===== Material to process =====

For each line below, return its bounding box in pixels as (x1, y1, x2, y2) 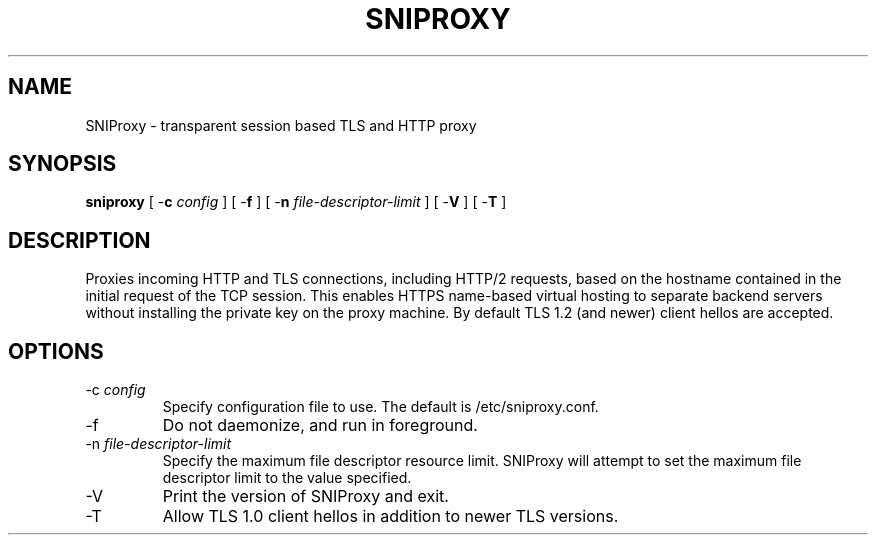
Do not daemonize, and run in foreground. (162, 415, 478, 436)
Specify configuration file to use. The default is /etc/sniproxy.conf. (162, 398, 599, 416)
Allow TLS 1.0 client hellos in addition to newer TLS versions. (162, 506, 619, 527)
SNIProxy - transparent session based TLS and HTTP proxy (85, 116, 477, 134)
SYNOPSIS (8, 151, 117, 177)
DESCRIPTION (8, 227, 151, 253)
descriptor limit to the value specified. (162, 469, 412, 487)
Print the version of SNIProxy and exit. (162, 486, 449, 507)
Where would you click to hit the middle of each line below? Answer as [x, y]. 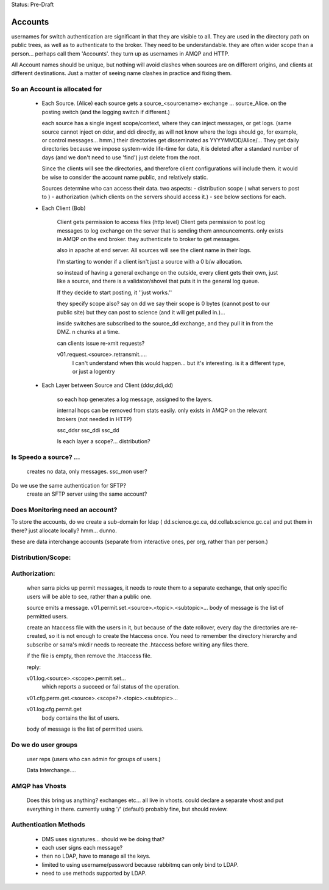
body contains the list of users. [81, 718]
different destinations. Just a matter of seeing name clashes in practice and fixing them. [122, 73]
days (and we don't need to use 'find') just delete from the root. [121, 157]
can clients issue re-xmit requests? [101, 343]
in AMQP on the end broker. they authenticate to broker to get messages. [149, 239]
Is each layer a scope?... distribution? [104, 441]
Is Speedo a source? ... [46, 457]
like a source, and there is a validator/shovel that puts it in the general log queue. [158, 281]
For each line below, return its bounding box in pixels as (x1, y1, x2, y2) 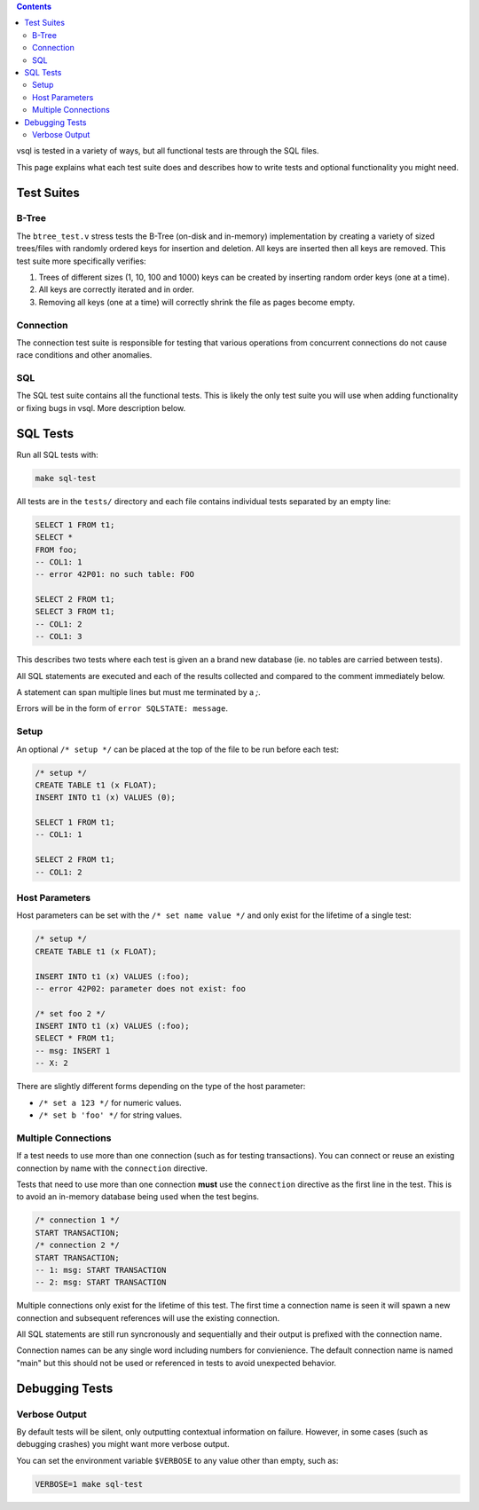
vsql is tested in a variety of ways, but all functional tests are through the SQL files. (16, 146, 319, 156)
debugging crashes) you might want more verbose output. (16, 1439, 230, 1450)
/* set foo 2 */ (35, 1008, 106, 1018)
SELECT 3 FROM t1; (35, 606, 115, 617)
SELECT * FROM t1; (35, 1033, 115, 1043)
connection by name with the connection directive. (16, 1163, 208, 1174)
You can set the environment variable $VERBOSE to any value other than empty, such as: (16, 1455, 339, 1466)
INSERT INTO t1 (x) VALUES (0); (35, 793, 177, 802)
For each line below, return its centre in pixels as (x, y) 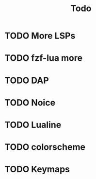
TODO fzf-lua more (44, 58)
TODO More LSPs (40, 36)
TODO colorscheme (45, 147)
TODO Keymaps (37, 170)
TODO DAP (27, 80)
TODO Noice (30, 102)
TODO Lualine (33, 125)
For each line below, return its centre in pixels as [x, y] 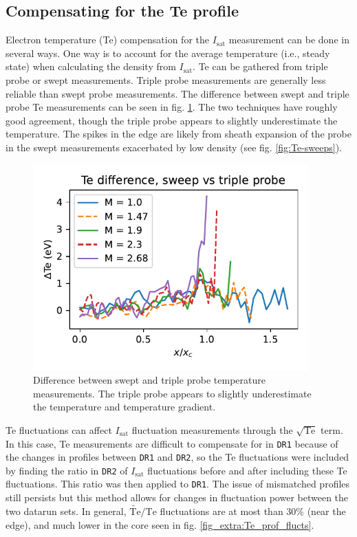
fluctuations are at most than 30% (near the [253, 511]
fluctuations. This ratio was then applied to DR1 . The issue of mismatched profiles [178, 484]
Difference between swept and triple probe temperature [150, 380]
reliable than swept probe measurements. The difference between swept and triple [177, 93]
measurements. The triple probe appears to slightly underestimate [172, 393]
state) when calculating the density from [91, 66]
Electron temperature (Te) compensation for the [107, 40]
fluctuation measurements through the [212, 429]
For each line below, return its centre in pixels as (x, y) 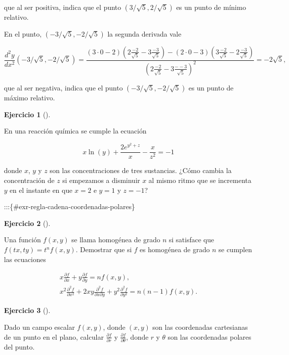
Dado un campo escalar (40, 327)
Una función (22, 240)
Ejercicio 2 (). (27, 223)
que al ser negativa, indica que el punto (63, 87)
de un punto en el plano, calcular (54, 336)
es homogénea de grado (175, 249)
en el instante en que (41, 190)
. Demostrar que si (104, 249)
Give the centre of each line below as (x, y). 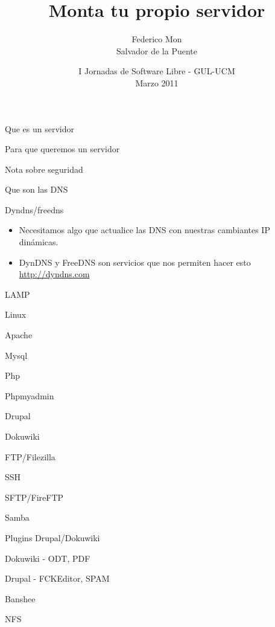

=====

The entries above must be output exactly, with every image left out.

For each line below, return its bounding box in pixels as (x1, y1, x2, y2) 
Do not daemonize, and run in foreground. (162, 415, 478, 436)
Specify configuration file to use. The default is /etc/sniproxy.conf. (162, 398, 599, 416)
Allow TLS 1.0 client hellos in addition to newer TLS versions. (162, 506, 619, 527)
SNIProxy - transparent session based TLS and HTTP proxy (85, 116, 477, 134)
SYNOPSIS (8, 151, 117, 177)
DESCRIPTION (8, 227, 151, 253)
descriptor limit to the value specified. (162, 469, 412, 487)
Print the version of SNIProxy and exit. (162, 486, 449, 507)
Where would you click to hit the middle of each line below? Answer as [x, y]. 
body contains the list of users. [81, 718]
different destinations. Just a matter of seeing name clashes in practice and fixing them. [122, 73]
days (and we don't need to use 'find') just delete from the root. [121, 157]
can clients issue re-xmit requests? [101, 343]
in AMQP on the end broker. they authenticate to broker to get messages. [149, 239]
Is each layer a scope?... distribution? [104, 441]
Is Speedo a source? ... [46, 457]
like a source, and there is a validator/shovel that puts it in the general log queue. [158, 281]
For each line below, return its bounding box in pixels as (x1, y1, x2, y2) 
vsql is tested in a variety of ways, but all functional tests are through the SQL files. (16, 146, 319, 156)
debugging crashes) you might want more verbose output. (16, 1439, 230, 1450)
/* set foo 2 */ (35, 1008, 106, 1018)
SELECT 3 FROM t1; (35, 606, 115, 617)
SELECT * FROM t1; (35, 1033, 115, 1043)
connection by name with the connection directive. (16, 1163, 208, 1174)
You can set the environment variable $VERBOSE to any value other than empty, such as: (16, 1455, 339, 1466)
INSERT INTO t1 (x) VALUES (0); (35, 793, 177, 802)
For each line below, return its centre in pixels as (x, y) 
TODO fzf-lua more (44, 58)
TODO More LSPs (40, 36)
TODO colorscheme (45, 147)
TODO Keymaps (37, 170)
TODO DAP (27, 80)
TODO Noice (30, 102)
TODO Lualine (33, 125)
For each line below, return its centre in pixels as [x, y] 
fluctuations are at most than 30% (near the [253, 511]
fluctuations. This ratio was then applied to DR1 . The issue of mismatched profiles [178, 484]
Difference between swept and triple probe temperature [150, 380]
reliable than swept probe measurements. The difference between swept and triple [177, 93]
measurements. The triple probe appears to slightly underestimate [172, 393]
state) when calculating the density from [91, 66]
Electron temperature (Te) compensation for the [107, 40]
fluctuation measurements through the [212, 429]
For each line below, return its centre in pixels as (x, y) 
Dado un campo escalar (40, 327)
Una función (22, 240)
Ejercicio 2 (). (27, 223)
que al ser negativa, indica que el punto (63, 87)
de un punto en el plano, calcular (54, 336)
es homogénea de grado (175, 249)
en el instante en que (41, 190)
. Demostrar que si (104, 249)
Give the centre of each line below as (x, y). 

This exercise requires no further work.